Monzor Olowosago is a journalist and the publisher of Oriwu Sun Community Newspaper based in Ikorodu, a sub-urban town, some 32 kilometres north east of Ikeja, the capital of Lagos State, Nigeria's commercial capital. The newspaper has been publishing without break for 36 years, since 1985, making it the foremost community newspaper in Nigeria

== History ==
Monzor Olowosago was born on April 25, 1951. He clocked 70 on April 25, 2021, and he was congratulated by the President of the Federal Republic of Nigeria, President Muhammadu Buhari. He has been publishing the community newspaper for 40 years going.

Monzor Olowosago attended the London College of Journalism. While in London, he lived in North London. His stay in North London aroused his curiosity about community reporting. It was in London that he noticed that apart from the national and city newspapers, there were newspapers specifically serving communities and he decided that when he gets back home to Nigeria, he would set up a community newspaper in Ikorodu Division.

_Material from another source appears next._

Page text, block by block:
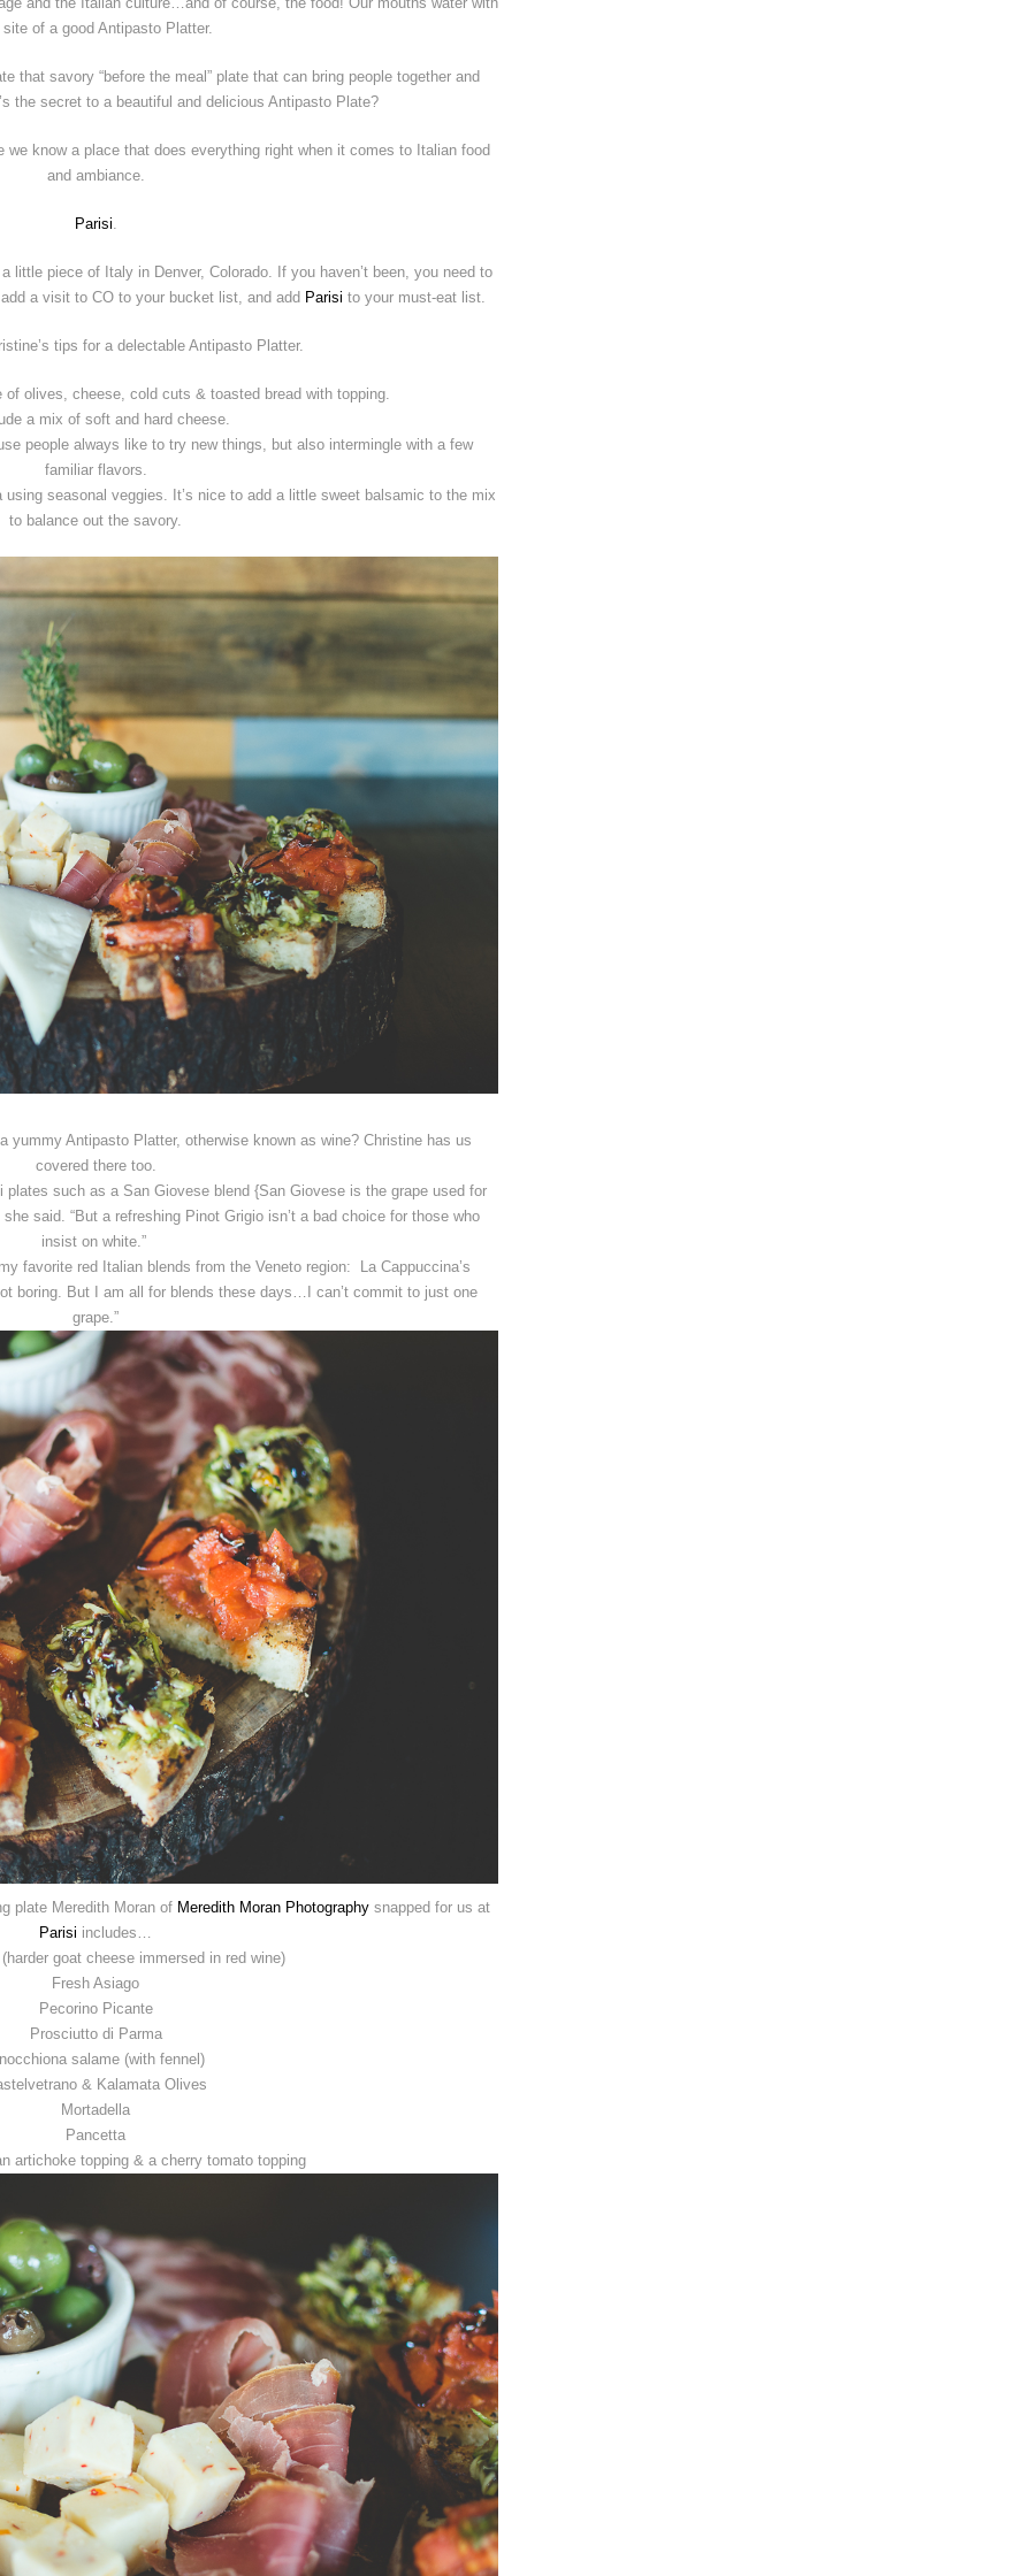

He graduated from the journalism school in London 1977, and  has never ventured into any other profession apart from Journalism.

== Career ==
On arrival in Nigeria,  Monsur Olowosago worked at National Concord newspaper. The Concord newspaper was founded in 1980, and he applied to work there; he was employed to work under the late Dele Giwa as a Sub-Editor. He worked with the Concord Newspaper for Five years before he decided to start his community newspaper Oriwu Sun Community Newspaper. He started the production of the paper in 1985, which was on his birthday. He started the newspaper with two full time staff and three part time reporters. The operation was from his father's house in Ikorodu. He started production of the paper with 20 pages black and white. Today they produce more than 100 pages, all colour per edition

== Community service ==
Alhaji Monzor Olowosago contributes to his community in Ikorodu. He is the patron of Lagos State Community Journalists and practitioners and he donated a 3-classroom block to Estate Primary School in Ikorodu. He also built a Mosque within the premises of the newly built NASFAT Health Centre in Ikorodu.